** TASK OBJECTIVE **
Return all entries precisely as they stand, without the images.

Items from a dataset:
>>>
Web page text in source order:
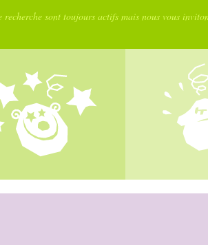
sont toujours actifs mais nous vous
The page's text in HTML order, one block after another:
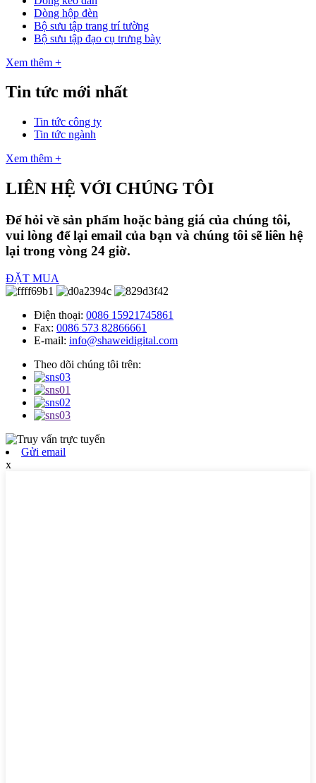
Dòng hộp đèn
Bộ sưu tập trang trí tường
Bộ sưu tập đạo cụ trưng bày
Xem thêm +
Tin tức mới nhất
Tin tức công ty
Tin tức ngành
Xem thêm +
LIÊN HỆ VỚI CHÚNG TÔI
Để hỏi về sản phẩm hoặc bảng giá của chúng tôi,
vui lòng để lại email của bạn và chúng tôi sẽ liên hệ
lại trong vòng 24 giờ.
ĐẶT MUA
Điện thoại: 0086 15921745861
Fax: 0086 573 82866661
E-mail: info@shaweidigital.com
Theo dõi chúng tôi trên:
Gửi email
x
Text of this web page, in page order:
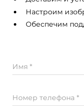
Настроим
Обеспечим
Имя *
Номер телефона *
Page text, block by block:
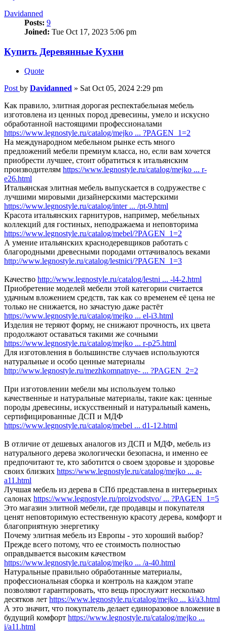
Davidanned
Posts: 9
Joined: Tue Oct 17, 2023 5:06 pm
Купить Деревянные Кухни
Quote
Post by Davidanned » Sat Oct 05, 2024 2:29 pm
Как правило, элитная дорогая респектабельная мебель
изготовлена из ценных пород древесины, умело и искусно
обработанной настоящими профессионалами
https://www.legnostyle.ru/catalog/mejko ... ?PAGEN_1=2
На международном мебельном рынке есть много
предложений мебели премиум класса, но, если вам хочется
приобрести лучшее, стоит обратиться к итальянским
производителям https://www.legnostyle.ru/catalog/mejko ... r-
e26.html
Итальянская элитная мебель выпускается в содружестве с
лучшими мировыми дизайнерскими мастерскими
https://www.legnostyle.ru/catalog/inter ... /pt-9.html
Красота итальянских гарнитуров, например, мебельных
коллекций для гостиных, неподражаема и неповторима
https://www.legnostyle.ru/catalog/mebel/?PAGEN_1=2
А умение итальянских краснодеревщиков работать с
благородными древесными породами оттачивалось веками
http://www.legnostyle.ru/catalog/lestnici/?PAGEN_1=3
Качество http://www.legnostyle.ru/catalog/lestni ... -l4-2.html
Приобретение моделей мебели этой категории считается
удачным вложением средств, так как со временем её цена не
только не снижается, но зачастую даже растёт
https://www.legnostyle.ru/catalog/mejko ... el-i3.html
Изделия не теряют форму, не снижают прочность, их цвета
продолжают оставаться такими же сочными
https://www.legnostyle.ru/catalog/mejko ... r-p25.html
Для изготовления в большинстве случаев используются
натуральные и особо ценные материалы
http://www.legnostyle.ru/mezhkomnatnye- ... ?PAGEN_2=2
При изготовлении мебели мы используем только
качественные и натуральные материалы, такие как: ценные
породы древесины, искусственный и натуральный камень,
сертифицированные ДСП и МДФ
https://www.legnostyle.ru/catalog/mebel ... d1-12.html
В отличие от дешевых аналогов из ДСП и МДФ, мебель из
натурального дерева экологически безопасна, и именно ее
предпочитают те, кто заботится о своем здоровье и здоровье
своих близких https://www.legnostyle.ru/catalog/mejko ... a-
a11.html
Лучшая мебель из дерева в СПб представлена в интерьерных
салонах https://www.legnostyle.ru/proizvodstvo/ ... ?PAGEN_1=5
Это магазин элитной мебели, где продавцы и покупателя
ценят неповторимую естественную красоту дерева, комфорт и
благоприятную энергетику
Почему элитная мебель из Европы - это хороший выбор?
Прежде всего потому, что ее стоимость полностью
оправдывается высоким качеством
https://www.legnostyle.ru/catalog/mejko ... /a-40.html
Натуральные правильно обработанные материалы,
профессиональная сборка и контроль на каждом этапе
позволяют гарантировать, что вещь прослужит несколько
десятков лет https://www.legnostyle.ru/catalog/mejko ... ki/a3.html
А это значит, что покупатель делает единоразовое вложение в
будущий комфорт https://www.legnostyle.ru/catalog/mejko ...
i/a11.html
<<<
** SOLUTION **
Web page text in source order:
sont toujours actifs mais nous vous
The page's text in HTML order, one block after another:
Dòng hộp đèn
Bộ sưu tập trang trí tường
Bộ sưu tập đạo cụ trưng bày
Xem thêm +
Tin tức mới nhất
Tin tức công ty
Tin tức ngành
Xem thêm +
LIÊN HỆ VỚI CHÚNG TÔI
Để hỏi về sản phẩm hoặc bảng giá của chúng tôi,
vui lòng để lại email của bạn và chúng tôi sẽ liên hệ
lại trong vòng 24 giờ.
ĐẶT MUA
Điện thoại: 0086 15921745861
Fax: 0086 573 82866661
E-mail: info@shaweidigital.com
Theo dõi chúng tôi trên:
Gửi email
x
Text of this web page, in page order:
Настроим
Обеспечим
Имя *
Номер телефона *
Page text, block by block:
Davidanned
Posts: 9
Joined: Tue Oct 17, 2023 5:06 pm
Купить Деревянные Кухни
Quote
Post by Davidanned » Sat Oct 05, 2024 2:29 pm
Как правило, элитная дорогая респектабельная мебель
изготовлена из ценных пород древесины, умело и искусно
обработанной настоящими профессионалами
https://www.legnostyle.ru/catalog/mejko ... ?PAGEN_1=2
На международном мебельном рынке есть много
предложений мебели премиум класса, но, если вам хочется
приобрести лучшее, стоит обратиться к итальянским
производителям https://www.legnostyle.ru/catalog/mejko ... r-
e26.html
Итальянская элитная мебель выпускается в содружестве с
лучшими мировыми дизайнерскими мастерскими
https://www.legnostyle.ru/catalog/inter ... /pt-9.html
Красота итальянских гарнитуров, например, мебельных
коллекций для гостиных, неподражаема и неповторима
https://www.legnostyle.ru/catalog/mebel/?PAGEN_1=2
А умение итальянских краснодеревщиков работать с
благородными древесными породами оттачивалось веками
http://www.legnostyle.ru/catalog/lestnici/?PAGEN_1=3
Качество http://www.legnostyle.ru/catalog/lestni ... -l4-2.html
Приобретение моделей мебели этой категории считается
удачным вложением средств, так как со временем её цена не
только не снижается, но зачастую даже растёт
https://www.legnostyle.ru/catalog/mejko ... el-i3.html
Изделия не теряют форму, не снижают прочность, их цвета
продолжают оставаться такими же сочными
https://www.legnostyle.ru/catalog/mejko ... r-p25.html
Для изготовления в большинстве случаев используются
натуральные и особо ценные материалы
http://www.legnostyle.ru/mezhkomnatnye- ... ?PAGEN_2=2
При изготовлении мебели мы используем только
качественные и натуральные материалы, такие как: ценные
породы древесины, искусственный и натуральный камень,
сертифицированные ДСП и МДФ
https://www.legnostyle.ru/catalog/mebel ... d1-12.html
В отличие от дешевых аналогов из ДСП и МДФ, мебель из
натурального дерева экологически безопасна, и именно ее
предпочитают те, кто заботится о своем здоровье и здоровье
своих близких https://www.legnostyle.ru/catalog/mejko ... a-
a11.html
Лучшая мебель из дерева в СПб представлена в интерьерных
салонах https://www.legnostyle.ru/proizvodstvo/ ... ?PAGEN_1=5
Это магазин элитной мебели, где продавцы и покупателя
ценят неповторимую естественную красоту дерева, комфорт и
благоприятную энергетику
Почему элитная мебель из Европы - это хороший выбор?
Прежде всего потому, что ее стоимость полностью
оправдывается высоким качеством
https://www.legnostyle.ru/catalog/mejko ... /a-40.html
Натуральные правильно обработанные материалы,
профессиональная сборка и контроль на каждом этапе
позволяют гарантировать, что вещь прослужит несколько
десятков лет https://www.legnostyle.ru/catalog/mejko ... ki/a3.html
А это значит, что покупатель делает единоразовое вложение в
будущий комфорт https://www.legnostyle.ru/catalog/mejko ...
i/a11.html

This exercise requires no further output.